- The Washington Times - Tuesday, May 16, 2023

OpenAI CEO Sam Altman said the government needs new rules to protect people from artificial intelligence tools capable of manipulating people or helping them make bioweapons.

The tech executive whose company is responsible for the popular chatbot ChatGPT told lawmakers on Tuesday that the U.S. needs new licensing and testing requirements to contain potential damage and manipulation by AI.

“We think that regulatory intervention by governments will be critical to mitigate the risks of increasingly powerful models,” Mr. Altman told lawmakers. “For example, the U.S. government might consider a combination of licensing and testing requirements for development and release of AI models above a threshold of capabilities.”

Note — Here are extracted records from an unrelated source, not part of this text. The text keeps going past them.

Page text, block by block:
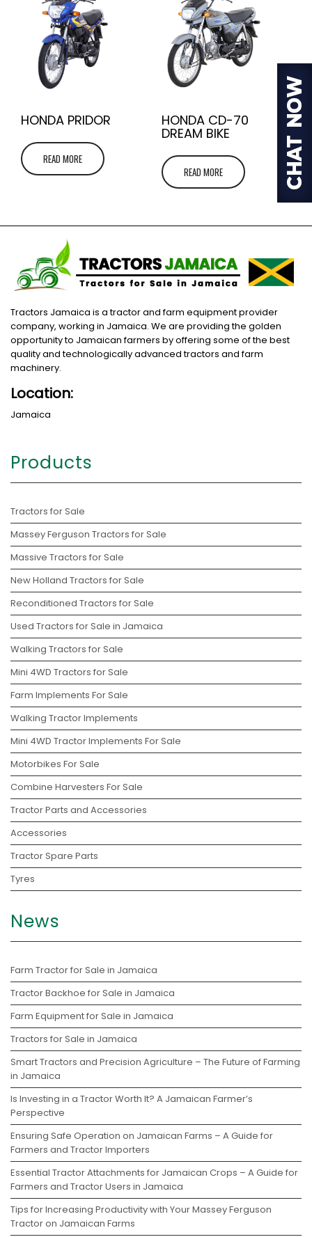
HONDA PRIDOR
READ MORE
HONDA CD-70
DREAM BIKE
READ MORE
Tractors Jamaica is a tractor and farm equipment provider
company, working in Jamaica. We are providing the golden
opportunity to Jamaican farmers by offering some of the best
quality and technologically advanced tractors and farm
machinery.
Location:
Jamaica
Products
Tractors for Sale
Massey Ferguson Tractors for Sale
Massive Tractors for Sale
New Holland Tractors for Sale
Reconditioned Tractors for Sale
Used Tractors for Sale in Jamaica
Walking Tractors for Sale
Mini 4WD Tractors for Sale
Farm Implements For Sale
Walking Tractor Implements
Mini 4WD Tractor Implements For Sale
Motorbikes For Sale
Combine Harvesters For Sale
Tractor Parts and Accessories
Accessories
Tractor Spare Parts
Tyres
News
Farm Tractor for Sale in Jamaica
Tractor Backhoe for Sale in Jamaica
Farm Equipment for Sale in Jamaica
Tractors for Sale in Jamaica
Smart Tractors and Precision Agriculture – The Future of Farming
in Jamaica
Is Investing in a Tractor Worth It? A Jamaican Farmer’s
Perspective
Ensuring Safe Operation on Jamaican Farms – A Guide for
Farmers and Tractor Importers
Essential Tractor Attachments for Jamaican Crops – A Guide for
Farmers and Tractor Users in Jamaica
Tips for Increasing Productivity with Your Massey Ferguson
Tractor on Jamaican Farms
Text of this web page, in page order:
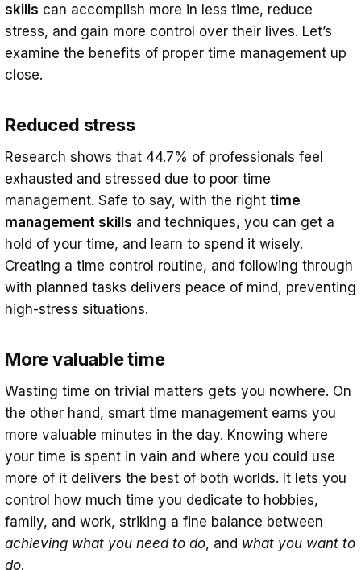
Why is time management
important?
How do you manage time at work
efficiently?
skills can accomplish more in less time, reduce
stress, and gain more control over their lives. Let’s
examine the benefits of proper time management up
close.
Reduced stress
Research shows that 44.7% of professionals feel
exhausted and stressed due to poor time
management. Safe to say, with the right time
management skills and techniques, you can get a
hold of your time, and learn to spend it wisely.
Creating a time control routine, and following through
with planned tasks delivers peace of mind, preventing
high-stress situations.
More valuable time
Wasting time on trivial matters gets you nowhere. On
the other hand, smart time management earns you
more valuable minutes in the day. Knowing where
your time is spent in vain and where you could use
more of it delivers the best of both worlds. It lets you
control how much time you dedicate to hobbies,
family, and work, striking a fine balance between
achieving what you need to do, and what you want to
do.
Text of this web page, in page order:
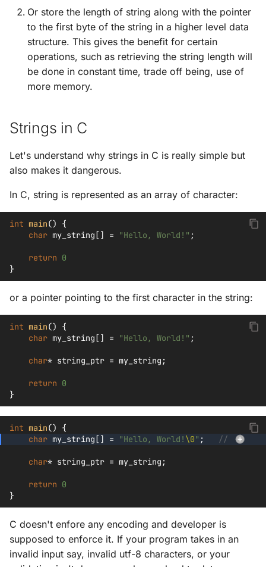
Or store the length of string along with the pointer
to the first byte of the string in a higher level data
structure. This gives the benefit for certain
operations, such as retrieving the string length will
be done in constant time, trade off being, use of
more memory.
Strings in C
Let's understand why strings in C is really simple but
also makes it dangerous.
In C, string is represented as an array of character:
int main()
{
char my_string[] = "Hello, World!" ;
return 0
}
or a pointer pointing to the first character in the string:
int main()
{
char my_string[] = "Hello, World!" ;
char* string_ptr = my_string ;
return 0
}
int main()
{
char my_string[] = "Hello, World! \0" ; //
char* string_ptr = my_string ;
return 0
}
C doesn't enfore any encoding and developer is
supposed to enforce it. If your program takes in an
invalid input say, invalid utf-8 characters, or your
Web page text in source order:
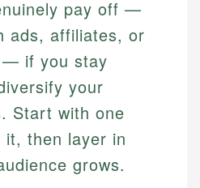
pay off —
ads, affiliates, or
— if you stay
your
Start with one
it, then layer in
grows.
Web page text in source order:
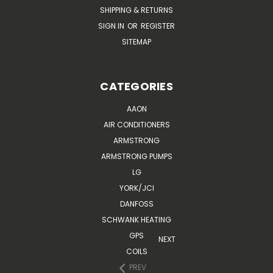
SHIPPING & RETURNS
SIGN IN OR REGISTER
SITEMAP
CATEGORIES
AAON
AIR CONDITIONERS
ARMSTRONG
ARMSTRONG PUMPS
LG
YORK/JCI
DANFOSS
SCHWANK HEATING
GPS
COILS
PREV
NEXT
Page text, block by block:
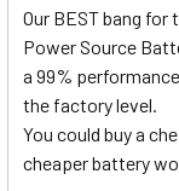
Our BEST bang for
Power Source
a 99%
the factory level.
You could buy a
cheaper battery
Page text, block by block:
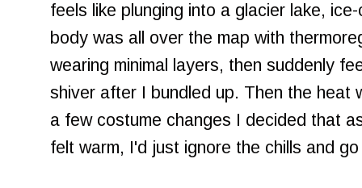
feels like plunging into a glacier lake,
body was all over the map with
wearing minimal layers, then suddenly
shiver after I bundled up. Then the heat
a few costume changes I decided that
felt warm, I'd just ignore the chills and
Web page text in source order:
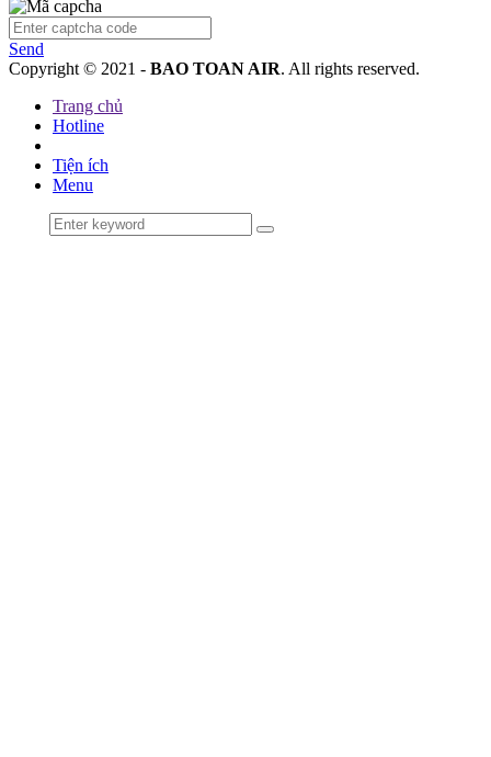
Send
Copyright © 2021 - BAO TOAN AIR. All rights reserved.
Trang chủ
Hotline
Tiện ích
Menu

The AI leader said policymakers could regulate AI systems according to the amount of computing power they employ but he preferred lawmakers set capability thresholds in new rules intended to limit the damage that AI can enable.

Pressed by Sen. Jon Ossoff, Georgia Democrat, at a Senate Judiciary Committee panel hearing to explain the kinds of AI capabilities that concerned him, Mr. Altman was reluctant.  

“In the spirit of just opining, I think a model that can persuade, manipulate, influence a person’s behavior or a person’s beliefs, that would be a good threshold,” Mr. Altman said. “I think a model that could help create novel biological agents would be a great threshold, things like that.”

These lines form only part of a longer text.